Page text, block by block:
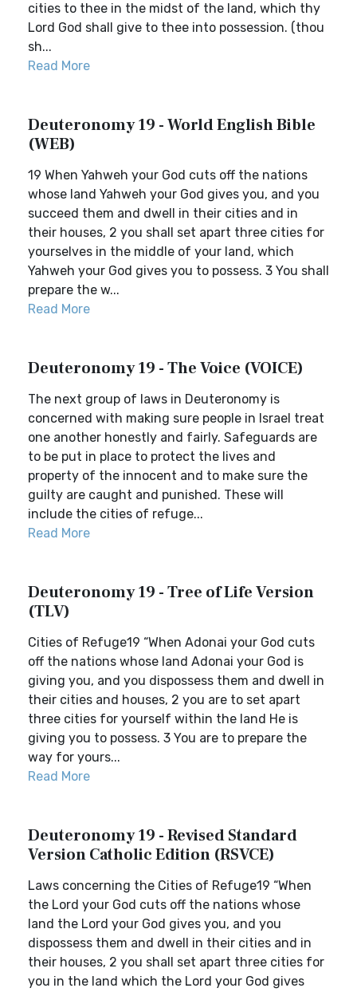
cities to thee in the midst of the land, which thy
Lord God shall give to thee into possession. (thou
sh...
Read More
Deuteronomy 19 - World English Bible
(WEB)
19 When Yahweh your God cuts off the nations
whose land Yahweh your God gives you, and you
succeed them and dwell in their cities and in
their houses, 2 you shall set apart three cities for
yourselves in the middle of your land, which
Yahweh your God gives you to possess. 3 You shall
prepare the w...
Read More
Deuteronomy 19 - The Voice (VOICE)
The next group of laws in Deuteronomy is
concerned with making sure people in Israel treat
one another honestly and fairly. Safeguards are
to be put in place to protect the lives and
property of the innocent and to make sure the
guilty are caught and punished. These will
include the cities of refuge...
Read More
Deuteronomy 19 - Tree of Life Version
(TLV)
Cities of Refuge19 “When Adonai your God cuts
off the nations whose land Adonai your God is
giving you, and you dispossess them and dwell in
their cities and houses, 2 you are to set apart
three cities for yourself within the land He is
giving you to possess. 3 You are to prepare the
way for yours...
Read More
Deuteronomy 19 - Revised Standard
Version Catholic Edition (RSVCE)
Laws concerning the Cities of Refuge19 “When
the Lord your God cuts off the nations whose
land the Lord your God gives you, and you
dispossess them and dwell in their cities and in
their houses, 2 you shall set apart three cities for
you in the land which the Lord your God gives
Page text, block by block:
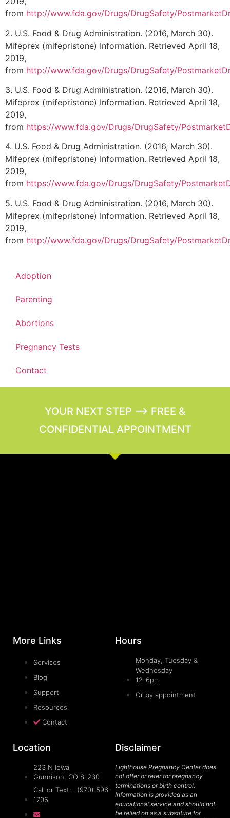
from http://www.fda.gov/Drugs/DrugSafety/
2. U.S. Food & Drug Administration. (2016, March 30).
Mifeprex (mifepristone) Information. Retrieved April 18,
2019,
from http://www.fda.gov/Drugs/DrugSafety/
3. U.S. Food & Drug Administration. (2016, March 30).
Mifeprex (mifepristone) Information. Retrieved April 18,
2019,
from https://www.fda.gov/Drugs/DrugSafety/
4. U.S. Food & Drug Administration. (2016, March 30).
Mifeprex (mifepristone) Information. Retrieved April 18,
2019,
from https://www.fda.gov/Drugs/DrugSafety/
5. U.S. Food & Drug Administration. (2016, March 30).
Mifeprex (mifepristone) Information. Retrieved April 18,
2019,
from http://www.fda.gov/Drugs/DrugSafety/
Adoption
Parenting
Abortions
Pregnancy Tests
Contact
YOUR NEXT STEP --> FREE &
CONFIDENTIAL APPOINTMENT
More Links
Services
Blog
Support
Resources
Contact
Hours
Monday, Tuesday &
Wednesday
12-6pm
Or by appointment
Location
223 N Iowa
Gunnison, CO 81230
Call or Text: (970) 596-
1706
Disclaimer
Lighthouse Pregnancy Center does
not offer or refer for pregnancy
terminations or birth control.
Information is provided as an
educational service and should not
be relied on as a substitute for
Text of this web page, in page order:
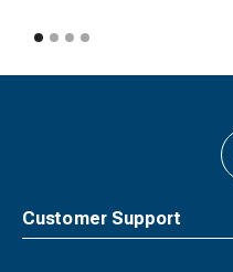
Customer Support

◆ **What to produce**
Check each line of the entries above for the word "prepare". List the ones that have it.

◆ **Exercise output**
prepare the w...
giving you to possess. 3 You are to prepare the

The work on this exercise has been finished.